━━━━━ RECORDS TO PROCESS ━━━━━

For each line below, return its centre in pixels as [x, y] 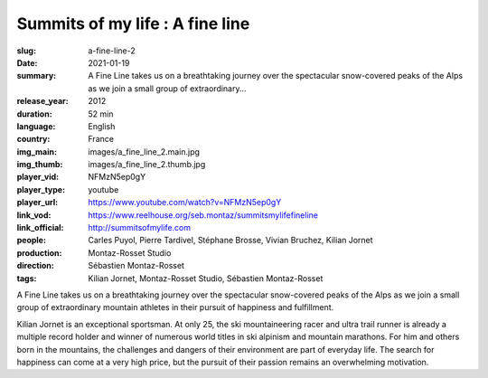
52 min [101, 114]
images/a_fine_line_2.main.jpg [144, 151]
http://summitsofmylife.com [140, 228]
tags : [27, 278]
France [101, 139]
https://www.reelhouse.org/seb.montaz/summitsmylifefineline [203, 215]
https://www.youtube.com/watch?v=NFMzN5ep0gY [185, 203]
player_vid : [38, 177]
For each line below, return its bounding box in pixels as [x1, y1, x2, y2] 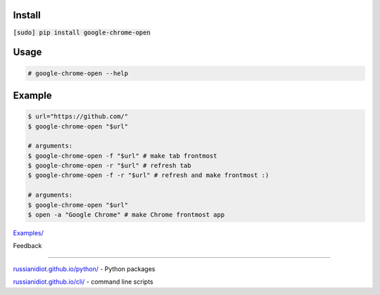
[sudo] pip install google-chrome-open [13, 28, 151, 37]
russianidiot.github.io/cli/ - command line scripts [13, 277, 154, 286]
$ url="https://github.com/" [27, 112, 129, 121]
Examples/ [13, 229, 44, 237]
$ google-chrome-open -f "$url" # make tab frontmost [27, 152, 217, 159]
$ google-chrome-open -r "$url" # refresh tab [27, 162, 191, 170]
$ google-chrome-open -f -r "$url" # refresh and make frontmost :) [27, 171, 270, 179]
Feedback [13, 242, 42, 250]
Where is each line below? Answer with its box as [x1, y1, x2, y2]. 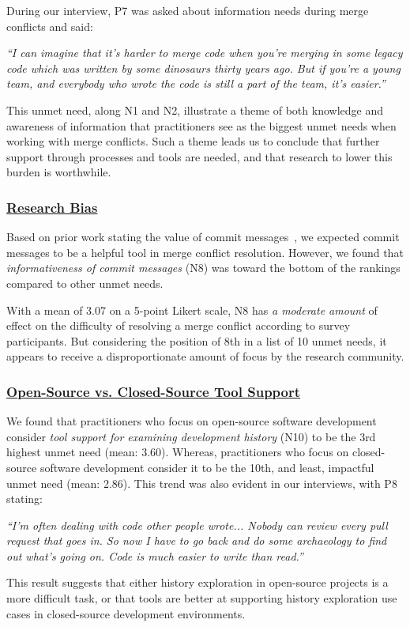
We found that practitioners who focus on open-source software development [6, 413, 377, 429]
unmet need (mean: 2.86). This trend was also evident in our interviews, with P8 [6, 474, 397, 491]
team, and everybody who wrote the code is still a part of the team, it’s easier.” [6, 75, 386, 92]
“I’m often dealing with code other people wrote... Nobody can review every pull [6, 516, 388, 533]
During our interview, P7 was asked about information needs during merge [6, 2, 369, 18]
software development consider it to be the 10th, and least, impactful [39, 459, 374, 475]
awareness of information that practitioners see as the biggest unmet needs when [6, 117, 397, 134]
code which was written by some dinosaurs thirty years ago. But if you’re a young [6, 59, 401, 76]
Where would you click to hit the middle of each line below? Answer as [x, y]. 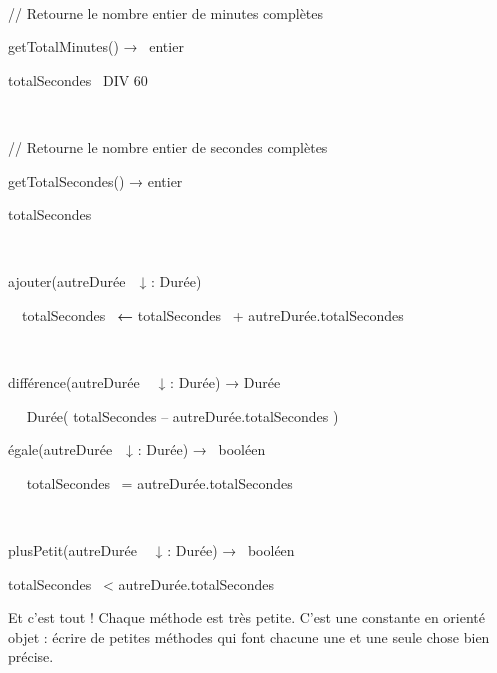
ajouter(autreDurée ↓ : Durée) [105, 281]
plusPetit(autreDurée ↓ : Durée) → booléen [151, 550]
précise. [31, 656]
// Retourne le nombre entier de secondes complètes [168, 146]
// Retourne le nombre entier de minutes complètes [166, 12]
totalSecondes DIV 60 [78, 79]
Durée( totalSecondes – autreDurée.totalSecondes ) [182, 415]
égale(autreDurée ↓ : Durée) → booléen [137, 449]
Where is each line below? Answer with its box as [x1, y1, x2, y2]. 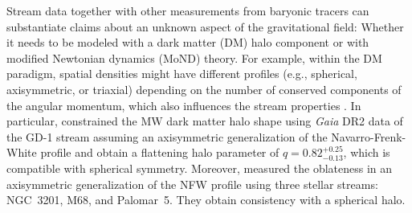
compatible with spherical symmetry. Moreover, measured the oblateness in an [6, 159, 393, 176]
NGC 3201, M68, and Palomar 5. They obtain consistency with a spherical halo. [6, 191, 406, 208]
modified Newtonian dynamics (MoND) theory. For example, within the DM [6, 49, 382, 66]
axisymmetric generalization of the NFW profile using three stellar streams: [6, 175, 378, 192]
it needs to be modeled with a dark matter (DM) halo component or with [6, 34, 369, 51]
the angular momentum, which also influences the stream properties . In [6, 96, 361, 113]
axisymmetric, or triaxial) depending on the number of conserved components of [6, 80, 402, 97]
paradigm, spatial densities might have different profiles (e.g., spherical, [6, 65, 357, 82]

━━━━━

Please return a copy of each line in the entries that has the string "autreDurée".

ajouter(autreDurée ↓ : Durée) [105, 281]
plusPetit(autreDurée ↓ : Durée) → booléen [151, 550]
Durée( totalSecondes – autreDurée.totalSecondes ) [182, 415]
égale(autreDurée ↓ : Durée) → booléen [137, 449]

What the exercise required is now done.